Le (sham)poing de départ

Mes pensées ont cheminé en partant d’une particularité : l’accent des polyglottes. C’est moi qui l’ai nommé ainsi faute de mieux. Et ce que je désigne par là, c’est l’étrange prononciation des personnes qui sont excellentes en langues et qui, bien souvent, en parlent plein.

Sur Internet, les vidéos pullulent où des gens parlent jusqu’à 10 langues et fascinent / se font admirer. Et quand la personne en vient à parler dans la langue qu’on connait – le français, en l’occurrence -, on réalise combien elle a une maîtrise profonde et très exercée de la grammaire et des idiomes. Mais quelque chose cloche dans la prononciation. Qu’est-ce ? On ne saurait parler d’accent, on pourrait encore moins en situer l’origine. C’est parfait, sauf que….sauf que quoi ?

C’est ce que j’appelle l’accent des polyglottes : le résidu de la langue maternelle lorsqu’un polyglotte parle et prononce une autre langue. J’ai alors distraitement remis du gel douche sur mon gant toilette et me suis dit : comment expliquer ce pxchgnwa tellement microscopique dans la prononciation qu’il est indescriptible ? Pourquoi les personnes les plus aptes à apprendre d’autres langues en sont-elles victimes ?

Déo et débats

Le titre de ce paragraphe est © Orikrin Ywench, 2016. Merci de votre compréhension.

J’ai alors pensé à mon propre cas : je parle anglais correctement, mais mon accent est plutôt…étrange. Américain de base, il a sûrement une pointe de françaiseté, mais j’ai fait l’effort d’adopter l’accent britannique. Sans en avoir fait l’expérience, je pense pouvoir duper les gens quand à ma langue maternelle, sans qu’ils puissent déterminer de quelle région anglophone je suis originaire. En gros, je pense avoir l’accent des polyglottes en anglais. Mes chevilles vont bien, merci pour votre considération.

Ayant réalisé que l’accent des polyglottes s’appliquait à moi, il m’a été plus facile de déterminer son origine.
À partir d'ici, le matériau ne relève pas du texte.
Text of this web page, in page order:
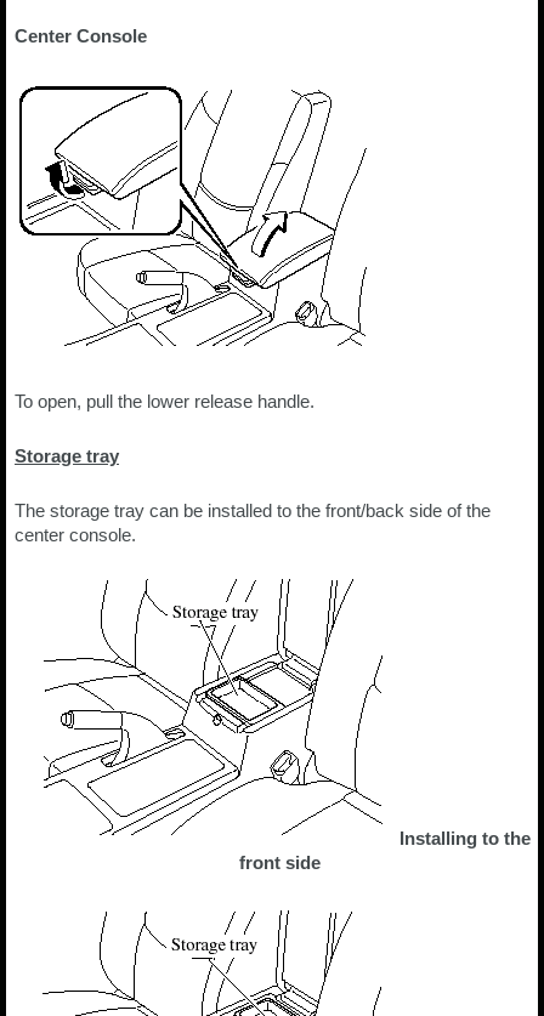
Center Console
To open, pull the lower release handle.
Storage tray
The storage tray can be installed to the front/back side of the
center console.
Installing to the
front side
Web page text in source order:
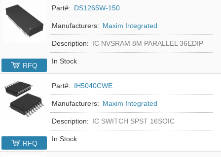
Part#: DS1265W-150
Manufacturers: Maxim Integrated
Description: IC NVSRAM 8M PARALLEL 36EDIP
In Stock
RFQ
Part#: IH5040CWE
Manufacturers: Maxim Integrated
Description: IC SWITCH SPST 16SOIC
In Stock
RFQ
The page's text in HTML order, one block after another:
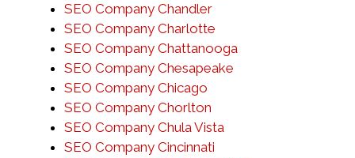
SEO Company Chandler
SEO Company Charlotte
SEO Company Chattanooga
SEO Company Chesapeake
SEO Company Chicago
SEO Company Chorlton
SEO Company Chula Vista
SEO Company Cincinnati
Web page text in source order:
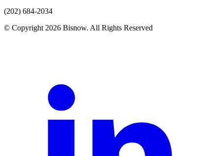
(202) 684-2034
© Copyright 2026 Bisnow. All Rights Reserved
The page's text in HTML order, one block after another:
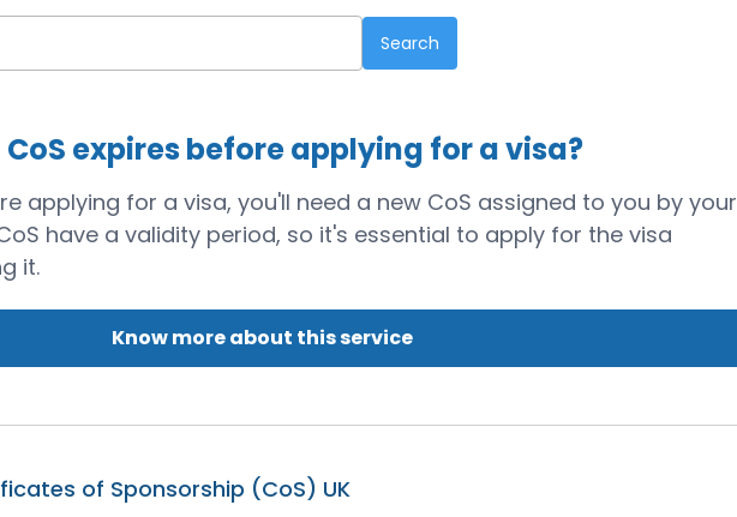
expires before applying for a visa?
applying for a visa, you'll need a new CoS assigned to you by your
have a validity period, so it's essential to apply for the visa
it.
Know more about this service
of Sponsorship (CoS) UK
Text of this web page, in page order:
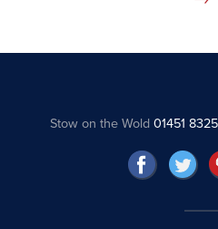
Stow on the Wold01451
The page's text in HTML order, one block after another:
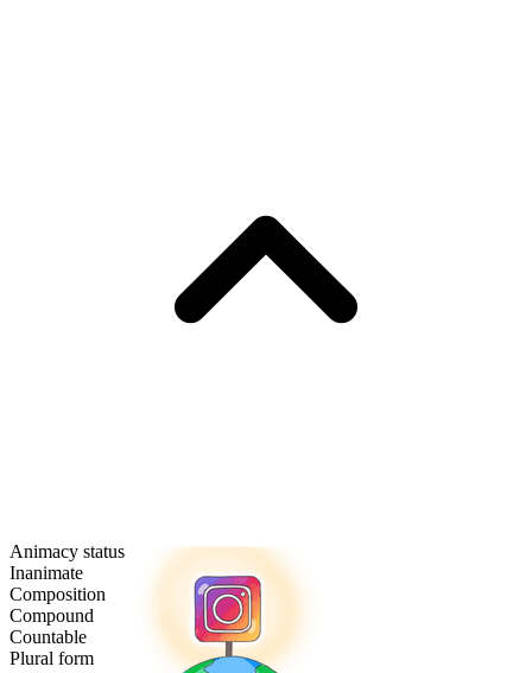
Animacy status
Inanimate
Composition
Compound
Countable
Plural form
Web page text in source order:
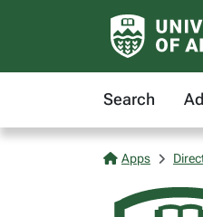
Search
Apps
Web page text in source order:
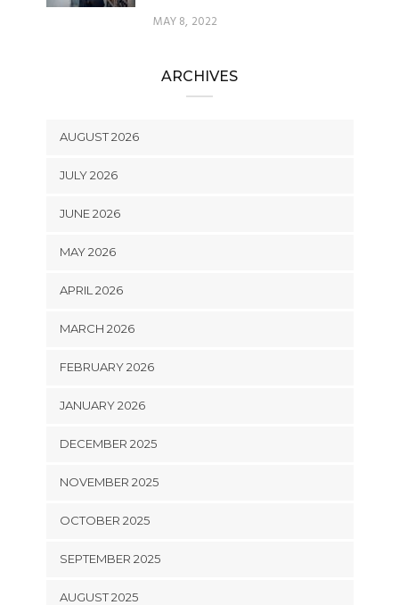
MAY 8, 2022
ARCHIVES
AUGUST 2026
JULY 2026
JUNE 2026
MAY 2026
APRIL 2026
MARCH 2026
FEBRUARY 2026
JANUARY 2026
DECEMBER 2025
NOVEMBER 2025
OCTOBER 2025
SEPTEMBER 2025
AUGUST 2025
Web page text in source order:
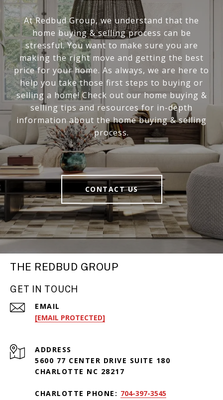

Et soudain m’écrié-je εὕρηκα (ça veut dire « eurêka » en grec ancien).

Encore un effort, j’essuie presque

Ce que j’avais finalement réalisé, c’était lié à une nuance que j’ai faite tout récemment entre phonologie et phonétique. Je sais depuis longtemps que ce n’est pas la même chose mais je ne me suis imprégné des différences que la semaine dernière. La phonologie étudie l’organisation des sons, indépendamment de l’usage qui en est fait, tandis que la phonétique s’intéresse aux sons eux-mêmes et à leur emploi.
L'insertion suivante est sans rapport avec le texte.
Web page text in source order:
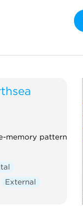
memory pattern
External
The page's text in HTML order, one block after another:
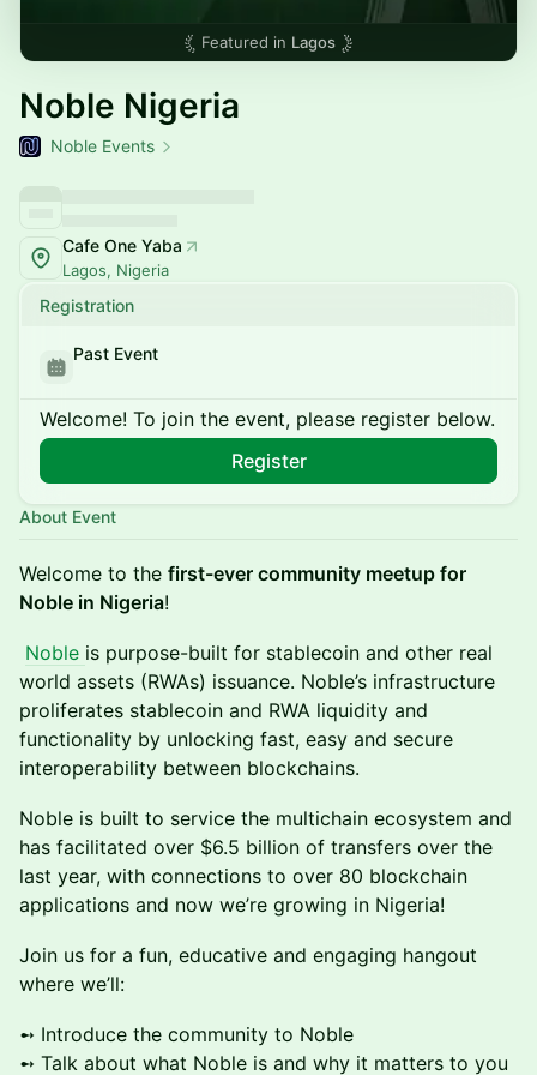
Featured in Lagos
Noble Nigeria
Noble Events
Cafe One Yaba
Lagos, Nigeria
Registration
Past Event
Welcome! To join the event, please register below.
Register
About Event
Welcome to the first-ever community meetup for
Noble in Nigeria!
Noble is purpose-built for stablecoin and other real
world assets (RWAs) issuance. Noble’s infrastructure
proliferates stablecoin and RWA liquidity and
functionality by unlocking fast, easy and secure
interoperability between blockchains.
Noble is built to service the multichain ecosystem and
has facilitated over $6.5 billion of transfers over the
last year, with connections to over 80 blockchain
applications and now we’re growing in Nigeria!
Join us for a fun, educative and engaging hangout
where we’ll:
➻ Introduce the community to Noble
➻ Talk about what Noble is and why it matters to you
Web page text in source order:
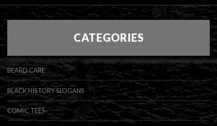
CATEGORIES
BEARD CARE
BLACK HISTORY SLOGANS
COMIC TEES

Par exemple, le mot français « endurer » est noté /ɑ̃.dy.ʁe/ en phonologie. On remarque la séparation graphique des syllabes par un point, et on reconnait facilement chaque son. En phonétique à proprement parler, on note le mot [ɒ̃d̪yˈʁe]. La séparation syllabique disparaît au profit d’une précision supplémentaire rapport à la prononciation du son « an », on indique que le D est dental (ce qui différencie le français de la plupart des langues, chose que le phonologue amateur ne saura jamais) et on indique même l’accent tonique final (oxyton) qu’on croirait absent de la langue de Molière.
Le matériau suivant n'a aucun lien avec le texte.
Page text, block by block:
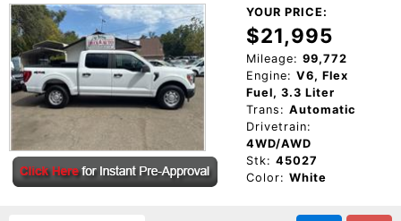
YOUR PRICE:
$21,995
Mileage: 99,772
Engine: V6, Flex
Fuel, 3.3 Liter
Trans: Automatic
Drivetrain:
4WD/AWD
Stk: 45027
Color: White
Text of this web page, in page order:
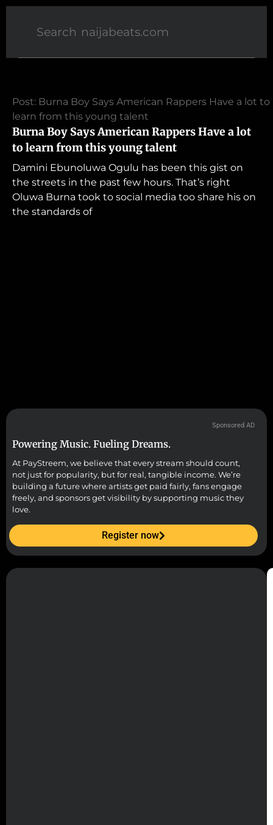
Post: Burna Boy Says American Rappers Have a lot to
learn from this young talent
Burna Boy Says American Rappers Have a lot
to learn from this young talent
Damini Ebunoluwa Ogulu has been this gist on
the streets in the past few hours. That’s right
Oluwa Burna took to social media too share his on
the standards of
Sponsored AD
Powering Music. Fueling Dreams.
At PayStreem, we believe that every stream should count,
not just for popularity, but for real, tangible income. We’re
building a future where artists get paid fairly, fans engage
freely, and sponsors get visibility by supporting music they
love.
Register now

L’accent des polyglottes tel que je le détaille est en fait rarement noté phonologiquement. C’est une nuance telle qu’on la verra seulement en phonétique. Une personne parfaitement bilingue avec le français en seconde langue prononcera donc le mot /ɑ̃.dy.ʁe/, mais pas [ɒ̃d̪yˈʁe]. Quand on perçoit l’accent des polyglottes, on ne sait pas dire ce qu’on entend précisément, car ce sont des différences minimes.

Attention, je ne nie pas pour autant qu’il existe des bilingues qui prononcent leur seconde langue 100% correctement, mais c’est extrêmement rare. Je ne pense pas y arriver moi-même en anglais.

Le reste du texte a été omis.